Боли горячей струя пролилась
от подбородка до самого низу.
Поплыло в глазах.
Упал. И над ним
хлынули волны покоя,
и заколыхались в волнах –
Настенька, лица детей,
проседь отца, каштановый локон девчушки
с базара на Санта Лючия,
полдень, флаги, паруса над заливом,
скрипящий под ветром Мурановский бор…
Всё запело в единой симфонии звуков,
запахов, движений, цветов…
«Вот – поэзия… – он подумать успел. –
Я слышал её; я слышал Тебя, наконец…»


***


…Пускай, приняв неправильный полет
И вспять стези не обретая,
Звезда небес в бездонность утечет;
Пусть заменит ее другая;
Не явствует земле ущерб одной,
Не поражает эхо мира
Падения ее далекий вой,
Равно как в высотах эфира
Ее сестры новорожденный свет
И небесам восторженный привет!..


(Баратынский. «Осень»)


***


Слуги на нижнем этаже услышали шум от падения и, взбежав по лестнице, нашли барина лежащим без чувств на полу. Евгений Абрамович был перенесён в постель. Всю ночь не прекращалась рвота желчью. Левая половина тела была парализована. В наличии были все признаки апоплексического удара. Вызванный к одру, посольский священник (5), по причине бессознательного состояния больного, не решился преподать ему Святые Тайны. Не приходя в себя, Евгений Абрамович скончался в четверть седьмого утра. Через сорок пять минут в дом близ Вилла Реале, который занимала семья Баратынских, вошел доктор Гаэтано Амати, неся в чемодане инструменты, необходимые для веносекции. Он застал Анастасию Львовну на ногах, вместе со слугами занятой обмыванием тела умершего мужа.   
 













(1) Сестра жены Баратынского, Анастасии Львовны, Софья и ее муж Николай Васильевич Путята. Отправляясь осенью 1843 года в заграничное путешествие, Баратынские поручили им заботу о четверых младших детях, а с собой взяли троих старших.
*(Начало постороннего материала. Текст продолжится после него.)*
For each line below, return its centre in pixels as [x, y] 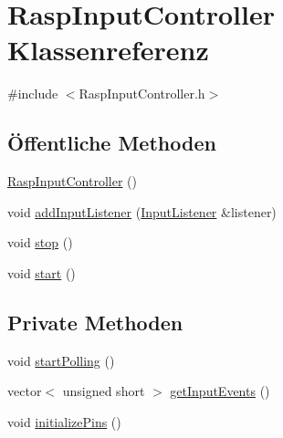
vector [25, 391]
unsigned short [104, 391]
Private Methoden [95, 322]
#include [33, 94]
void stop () [40, 242]
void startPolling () [61, 360]
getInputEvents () [220, 391]
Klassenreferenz [108, 50]

(2) Сборник стихов Баратынского «Сумерки», вышедший в 1842 году, был равнодушно встречен публикой и получил жёсткие критические оценки в литературных журналах (отзывы Белинского, Галахова и др.)


(3) "Мое дитя" (франц.), "моя маленькая девочка (или: дочка)" (итал.)


(4) Константин Батюшков, старший товарищ и в некоторых отношениях поэтический наставник Баратынского, на рубеже 1820-х гг. стал обнаруживать признаки наследственного психического заболевания. Это отчетливо проявилось, когда Батюшков служил в составе русской миссии в Неаполе. Последующие 34 года – половину жизни – он прожил в состоянии безумия.


(5) Из церкви при русском посольстве.